The plan, pitched to House Democrats by Rules Committee Chairman Jim McGovern on Thursday, would allow absent members to designate a proxy to cast their votes. A lawmaker would have to send a letter, electronically, to the House clerk authorizing another member to vote for him. 

The House would have to convene in person to vote on a rule change, but rank-and-file representatives have urged House leaders to come up with a way to allow for remote voting so that lawmakers can continue to respond to the pandemic without having to risk exposing themselves to the virus by traveling back to Washington. 

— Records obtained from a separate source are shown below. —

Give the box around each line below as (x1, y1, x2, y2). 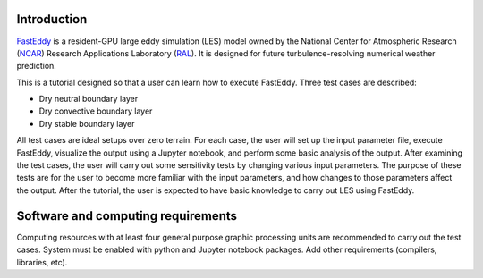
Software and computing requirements (16, 208, 237, 223)
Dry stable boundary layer (38, 118, 135, 129)
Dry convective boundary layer (38, 105, 153, 116)
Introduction (16, 12, 88, 27)
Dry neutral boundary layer (38, 94, 139, 105)
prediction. (16, 61, 57, 72)
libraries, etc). (16, 257, 68, 267)

Unions, employers want pension relief included in coronavirus aid talks 

A rescue plan for union pension plans nearing insolvency, exacerbated by plunging stock markets and skyrocketing unemployment, didn’t make it into last month’s massive COVID-19 aid package. 

But together with high-level Democratic support, and an alliance of sorts with large employers that have their own pension problems, the issue is back on the table as the White House and lawmakers start discussions on another pandemic relief plan.

Unions and affected companies are lobbying for something akin to a 30-page draft bill circulated last month by Senate Democrats, which melds aid to single employers with aspects of competing union rescue plans pushed by House Democrats and Senate Republicans over the past year. 

Speaker Nancy Pelosi included a version of multi-employer plan legislation that passed the House last year in the Democrats’ broader $2.5 trillion coronavirus aid proposal last month. She also included several employer-backed pension provisions. 

Two of the employer plan measures made it into the law signed by President Donald Trump — language allowing companies to defer pension contributions and suspend benefit restrictions until next year. 

But none of the multi-employer plan provisions made it into the final package, with the White House and Senate Republicans staunchly opposed to what they deemed a “bailout” for unions without putting in place structural changes aimed at preventing insolvency down the road. 

The draft circulated by Senate Democrats during those talks had backing from numerous unions, as well as employers like Bechtel Corp. and trade groups representing engineering and construction-related industries. The coalition sent a letter to congressional leaders April 9 advocating for the hybrid plan with 48 signatories. An updated letter with more supporters is expected soon. 

Unless the government picks up the tab for failing plans, the group argues, companies that remain on the hook for paying into the funds could go under and have no way to preserve benefits promised to millions of retirees as well as their current workforce. 

Read the full story on RollCall.com

Hospital funding on hold? 

The second wave of emergency funding for hospitals provided in the last legislative response (PL 116-136) appears to be on hold after Centers for Medicare and Medicaid Services Administrator Seema Verma suggested it would be distributed this week. 

Rep. Rosa DeLauro wrote that the funding was delayed in a Thursday letter to Health and Human Services Secretary Alex Azar, CQ Roll Call's Lauren Clason reports. Azar told House Democrats it would take another week and a half to calculate how the $100 billion provided for hospitals and health care systems would be distributed. 

The hospital industry is urging HHS to prioritize hospitals, which are bearing the brunt of COVID-19 cases, over other health care providers. CMS says they have prioritized sending funds to the areas that are the hardest hit by the pandemic.